-- Study material follows --

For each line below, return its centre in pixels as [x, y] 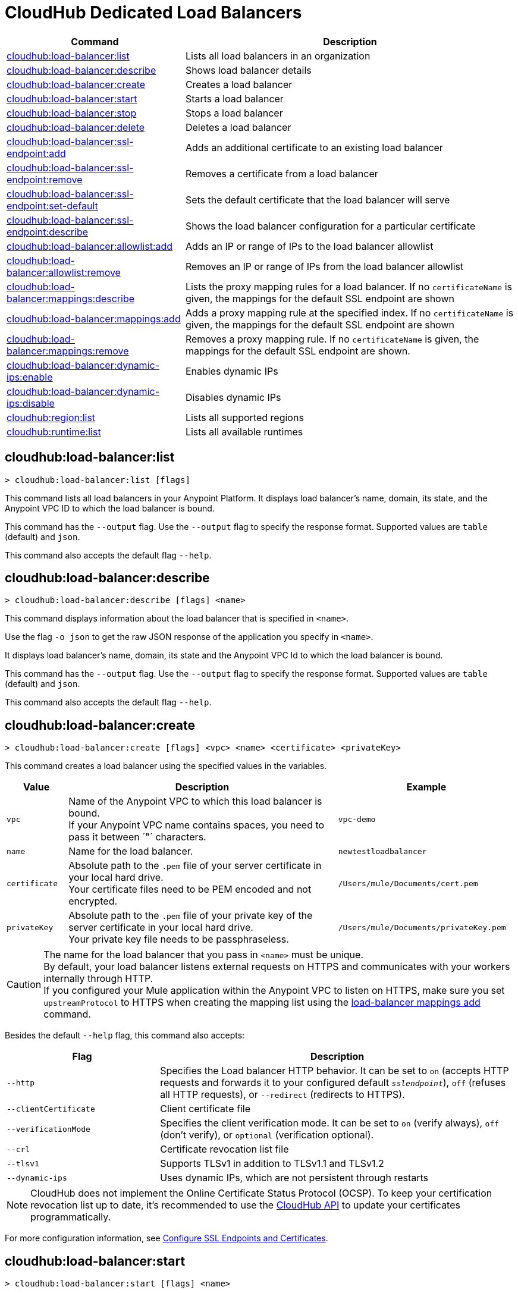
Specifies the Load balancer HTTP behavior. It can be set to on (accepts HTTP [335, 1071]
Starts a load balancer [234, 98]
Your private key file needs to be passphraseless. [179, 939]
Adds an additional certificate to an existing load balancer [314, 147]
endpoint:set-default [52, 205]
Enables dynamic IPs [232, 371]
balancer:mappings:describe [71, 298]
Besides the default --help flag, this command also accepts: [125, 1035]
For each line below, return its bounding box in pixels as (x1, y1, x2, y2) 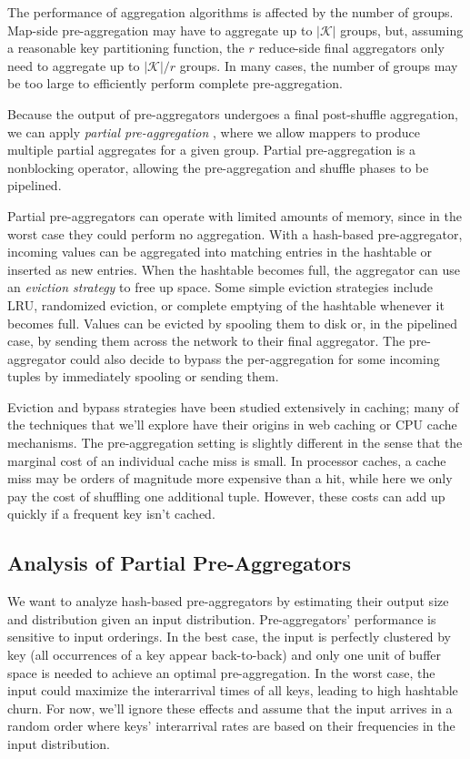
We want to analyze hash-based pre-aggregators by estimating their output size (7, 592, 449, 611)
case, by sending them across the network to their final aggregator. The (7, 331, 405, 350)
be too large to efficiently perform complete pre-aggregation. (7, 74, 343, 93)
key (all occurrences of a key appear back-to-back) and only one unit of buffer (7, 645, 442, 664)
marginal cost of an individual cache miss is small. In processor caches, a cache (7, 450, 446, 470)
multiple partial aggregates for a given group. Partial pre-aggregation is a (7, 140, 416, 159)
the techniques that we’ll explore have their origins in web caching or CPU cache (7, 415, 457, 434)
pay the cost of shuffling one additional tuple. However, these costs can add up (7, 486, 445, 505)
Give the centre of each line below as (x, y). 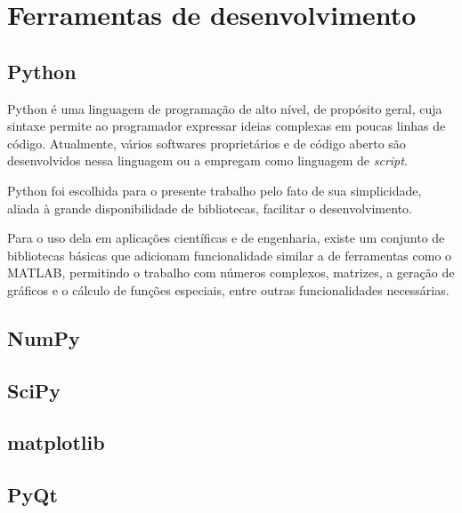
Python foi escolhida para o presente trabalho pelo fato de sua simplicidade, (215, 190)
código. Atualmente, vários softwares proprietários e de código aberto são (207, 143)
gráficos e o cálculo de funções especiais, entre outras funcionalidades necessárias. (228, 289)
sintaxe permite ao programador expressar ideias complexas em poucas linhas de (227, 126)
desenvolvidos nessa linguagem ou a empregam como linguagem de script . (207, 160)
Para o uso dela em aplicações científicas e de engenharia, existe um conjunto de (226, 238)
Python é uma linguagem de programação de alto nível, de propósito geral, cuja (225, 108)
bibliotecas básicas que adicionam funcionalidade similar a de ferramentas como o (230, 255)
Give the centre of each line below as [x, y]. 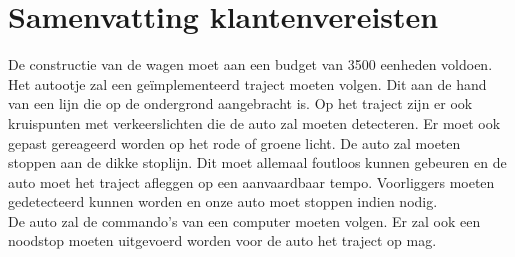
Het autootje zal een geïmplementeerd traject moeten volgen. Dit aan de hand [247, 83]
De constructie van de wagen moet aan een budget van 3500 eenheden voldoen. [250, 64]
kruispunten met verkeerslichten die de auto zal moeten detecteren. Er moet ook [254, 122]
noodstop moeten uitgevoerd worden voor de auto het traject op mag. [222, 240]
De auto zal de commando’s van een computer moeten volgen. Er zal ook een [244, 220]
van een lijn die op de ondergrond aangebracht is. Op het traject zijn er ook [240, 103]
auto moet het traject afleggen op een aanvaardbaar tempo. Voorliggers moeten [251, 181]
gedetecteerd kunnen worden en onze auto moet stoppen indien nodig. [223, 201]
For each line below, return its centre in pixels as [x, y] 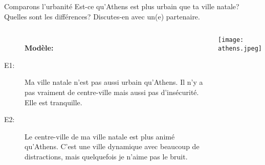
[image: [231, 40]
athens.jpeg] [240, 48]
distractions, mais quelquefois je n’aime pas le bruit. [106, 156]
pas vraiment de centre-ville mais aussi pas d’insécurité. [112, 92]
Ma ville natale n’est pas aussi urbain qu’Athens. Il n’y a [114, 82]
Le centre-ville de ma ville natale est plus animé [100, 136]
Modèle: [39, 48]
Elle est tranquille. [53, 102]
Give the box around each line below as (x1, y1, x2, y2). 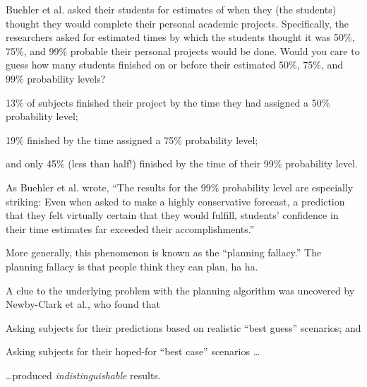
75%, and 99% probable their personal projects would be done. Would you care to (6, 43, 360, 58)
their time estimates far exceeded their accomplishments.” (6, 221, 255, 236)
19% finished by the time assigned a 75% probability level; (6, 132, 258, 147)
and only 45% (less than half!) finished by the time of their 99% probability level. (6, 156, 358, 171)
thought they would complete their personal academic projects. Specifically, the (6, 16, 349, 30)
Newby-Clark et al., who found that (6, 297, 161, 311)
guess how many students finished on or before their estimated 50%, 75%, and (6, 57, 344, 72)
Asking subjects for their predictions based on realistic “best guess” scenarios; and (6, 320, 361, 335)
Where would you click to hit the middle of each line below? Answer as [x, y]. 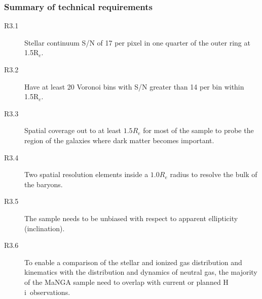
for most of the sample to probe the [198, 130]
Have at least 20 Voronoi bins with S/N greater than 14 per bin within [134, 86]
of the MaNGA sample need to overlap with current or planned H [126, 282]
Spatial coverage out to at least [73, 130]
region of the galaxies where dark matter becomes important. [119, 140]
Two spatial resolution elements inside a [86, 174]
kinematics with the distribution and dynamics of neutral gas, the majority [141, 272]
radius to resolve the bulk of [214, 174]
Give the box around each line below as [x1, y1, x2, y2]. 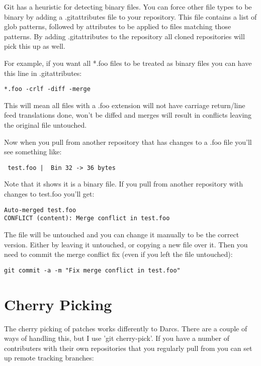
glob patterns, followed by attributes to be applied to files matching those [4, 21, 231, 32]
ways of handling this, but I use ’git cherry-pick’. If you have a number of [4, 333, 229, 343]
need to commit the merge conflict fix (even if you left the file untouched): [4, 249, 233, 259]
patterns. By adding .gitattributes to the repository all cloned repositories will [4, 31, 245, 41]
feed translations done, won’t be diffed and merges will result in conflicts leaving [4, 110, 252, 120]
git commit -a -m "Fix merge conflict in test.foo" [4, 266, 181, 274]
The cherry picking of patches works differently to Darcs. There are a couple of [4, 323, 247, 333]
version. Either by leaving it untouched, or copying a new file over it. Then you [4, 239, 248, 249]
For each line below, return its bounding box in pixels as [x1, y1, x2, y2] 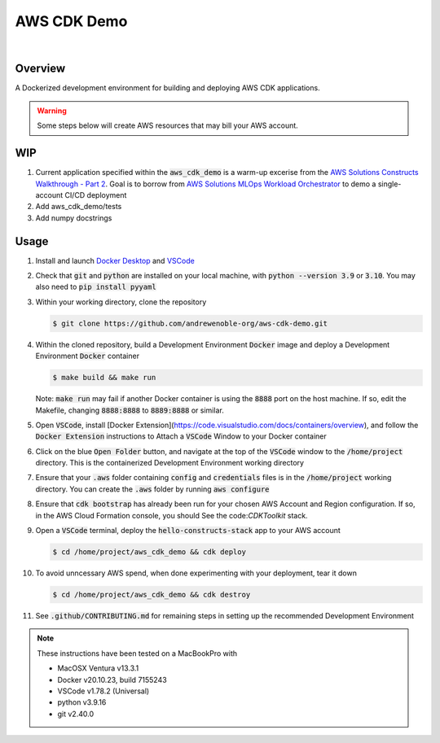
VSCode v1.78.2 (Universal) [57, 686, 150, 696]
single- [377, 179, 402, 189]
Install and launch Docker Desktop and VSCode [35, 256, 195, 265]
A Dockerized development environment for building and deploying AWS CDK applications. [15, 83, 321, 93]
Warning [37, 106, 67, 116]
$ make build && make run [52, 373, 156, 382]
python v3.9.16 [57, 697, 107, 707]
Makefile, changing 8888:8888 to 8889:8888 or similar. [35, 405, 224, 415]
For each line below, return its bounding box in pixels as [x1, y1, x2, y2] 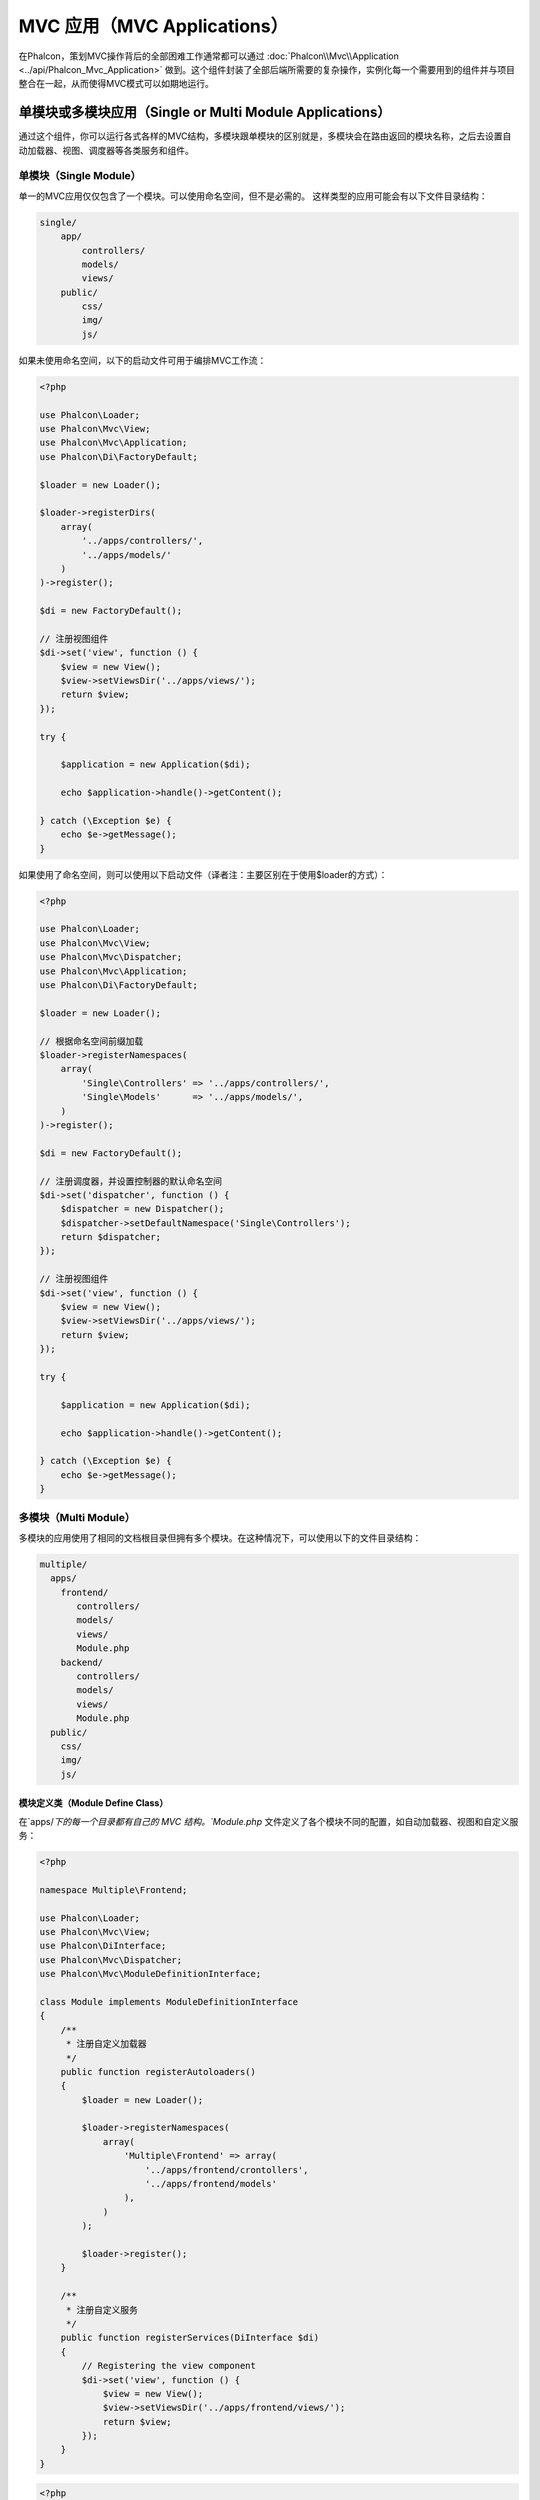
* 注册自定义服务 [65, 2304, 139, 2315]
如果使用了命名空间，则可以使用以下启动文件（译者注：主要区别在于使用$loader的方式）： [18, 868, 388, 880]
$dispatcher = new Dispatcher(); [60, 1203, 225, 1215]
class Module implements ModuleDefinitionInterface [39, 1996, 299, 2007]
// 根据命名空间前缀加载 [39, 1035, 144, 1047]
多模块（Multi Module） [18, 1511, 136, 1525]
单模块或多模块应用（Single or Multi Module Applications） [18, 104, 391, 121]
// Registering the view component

-- Study material concluded --

Task brief: Return a verbatim transcription of the data, omitting all images.

Completed task:
For each line below, return its centre in pixels as [x, y] 
Specifies the Load balancer HTTP behavior. It can be set to on (accepts HTTP [335, 1071]
Starts a load balancer [234, 98]
Your private key file needs to be passphraseless. [179, 939]
Adds an additional certificate to an existing load balancer [314, 147]
endpoint:set-default [52, 205]
Enables dynamic IPs [232, 371]
balancer:mappings:describe [71, 298]
Besides the default --help flag, this command also accepts: [125, 1035]
For each line below, return its bounding box in pixels as (x1, y1, x2, y2) 
We want to analyze hash-based pre-aggregators by estimating their output size (7, 592, 449, 611)
case, by sending them across the network to their final aggregator. The (7, 331, 405, 350)
be too large to efficiently perform complete pre-aggregation. (7, 74, 343, 93)
key (all occurrences of a key appear back-to-back) and only one unit of buffer (7, 645, 442, 664)
marginal cost of an individual cache miss is small. In processor caches, a cache (7, 450, 446, 470)
multiple partial aggregates for a given group. Partial pre-aggregation is a (7, 140, 416, 159)
the techniques that we’ll explore have their origins in web caching or CPU cache (7, 415, 457, 434)
pay the cost of shuffling one additional tuple. However, these costs can add up (7, 486, 445, 505)
Give the centre of each line below as (x, y). 
Python foi escolhida para o presente trabalho pelo fato de sua simplicidade, (215, 190)
código. Atualmente, vários softwares proprietários e de código aberto são (207, 143)
gráficos e o cálculo de funções especiais, entre outras funcionalidades necessárias. (228, 289)
sintaxe permite ao programador expressar ideias complexas em poucas linhas de (227, 126)
desenvolvidos nessa linguagem ou a empregam como linguagem de script . (207, 160)
Para o uso dela em aplicações científicas e de engenharia, existe um conjunto de (226, 238)
Python é uma linguagem de programação de alto nível, de propósito geral, cuja (225, 108)
bibliotecas básicas que adicionam funcionalidade similar a de ferramentas como o (230, 255)
Give the centre of each line below as [x, y]. 
Het autootje zal een geïmplementeerd traject moeten volgen. Dit aan de hand [247, 83]
De constructie van de wagen moet aan een budget van 3500 eenheden voldoen. [250, 64]
kruispunten met verkeerslichten die de auto zal moeten detecteren. Er moet ook [254, 122]
noodstop moeten uitgevoerd worden voor de auto het traject op mag. [222, 240]
De auto zal de commando’s van een computer moeten volgen. Er zal ook een [244, 220]
van een lijn die op de ondergrond aangebracht is. Op het traject zijn er ook [240, 103]
auto moet het traject afleggen op een aanvaardbaar tempo. Voorliggers moeten [251, 181]
gedetecteerd kunnen worden en onze auto moet stoppen indien nodig. [223, 201]
For each line below, return its centre in pixels as [x, y] 
[image: [231, 40]
athens.jpeg] [240, 48]
distractions, mais quelquefois je n’aime pas le bruit. [106, 156]
pas vraiment de centre-ville mais aussi pas d’insécurité. [112, 92]
Ma ville natale n’est pas aussi urbain qu’Athens. Il n’y a [114, 82]
Le centre-ville de ma ville natale est plus animé [100, 136]
Modèle: [39, 48]
Elle est tranquille. [53, 102]
Give the box around each line below as (x1, y1, x2, y2). 
75%, and 99% probable their personal projects would be done. Would you care to (6, 43, 360, 58)
their time estimates far exceeded their accomplishments.” (6, 221, 255, 236)
19% finished by the time assigned a 75% probability level; (6, 132, 258, 147)
and only 45% (less than half!) finished by the time of their 99% probability level. (6, 156, 358, 171)
thought they would complete their personal academic projects. Specifically, the (6, 16, 349, 30)
Newby-Clark et al., who found that (6, 297, 161, 311)
guess how many students finished on or before their estimated 50%, 75%, and (6, 57, 344, 72)
Asking subjects for their predictions based on realistic “best guess” scenarios; and (6, 320, 361, 335)
Where would you click to hit the middle of each line below? Answer as [x, y]. 
for most of the sample to probe the [198, 130]
Have at least 20 Voronoi bins with S/N greater than 14 per bin within [134, 86]
of the MaNGA sample need to overlap with current or planned H [126, 282]
Spatial coverage out to at least [73, 130]
region of the galaxies where dark matter becomes important. [119, 140]
Two spatial resolution elements inside a [86, 174]
kinematics with the distribution and dynamics of neutral gas, the majority [141, 272]
radius to resolve the bulk of [214, 174]
Give the box around each line below as [x1, y1, x2, y2]. 
glob patterns, followed by attributes to be applied to files matching those [4, 21, 231, 32]
ways of handling this, but I use ’git cherry-pick’. If you have a number of [4, 333, 229, 343]
need to commit the merge conflict fix (even if you left the file untouched): [4, 249, 233, 259]
patterns. By adding .gitattributes to the repository all cloned repositories will [4, 31, 245, 41]
feed translations done, won’t be diffed and merges will result in conflicts leaving [4, 110, 252, 120]
git commit -a -m "Fix merge conflict in test.foo" [4, 266, 181, 274]
The cherry picking of patches works differently to Darcs. There are a couple of [4, 323, 247, 333]
version. Either by leaving it untouched, or copying a new file over it. Then you [4, 239, 248, 249]
For each line below, return its bounding box in pixels as [x1, y1, x2, y2] 
VSCode v1.78.2 (Universal) [57, 686, 150, 696]
single- [377, 179, 402, 189]
Install and launch Docker Desktop and VSCode [35, 256, 195, 265]
A Dockerized development environment for building and deploying AWS CDK applications. [15, 83, 321, 93]
Warning [37, 106, 67, 116]
$ make build && make run [52, 373, 156, 382]
python v3.9.16 [57, 697, 107, 707]
Makefile, changing 8888:8888 to 8889:8888 or similar. [35, 405, 224, 415]
For each line below, return its bounding box in pixels as [x1, y1, x2, y2] 
* 注册自定义服务 [65, 2304, 139, 2315]
如果使用了命名空间，则可以使用以下启动文件（译者注：主要区别在于使用$loader的方式）： [18, 868, 388, 880]
$dispatcher = new Dispatcher(); [60, 1203, 225, 1215]
class Module implements ModuleDefinitionInterface [39, 1996, 299, 2007]
// 根据命名空间前缀加载 [39, 1035, 144, 1047]
多模块（Multi Module） [18, 1511, 136, 1525]
单模块或多模块应用（Single or Multi Module Applications） [18, 104, 391, 121]
// Registering the view component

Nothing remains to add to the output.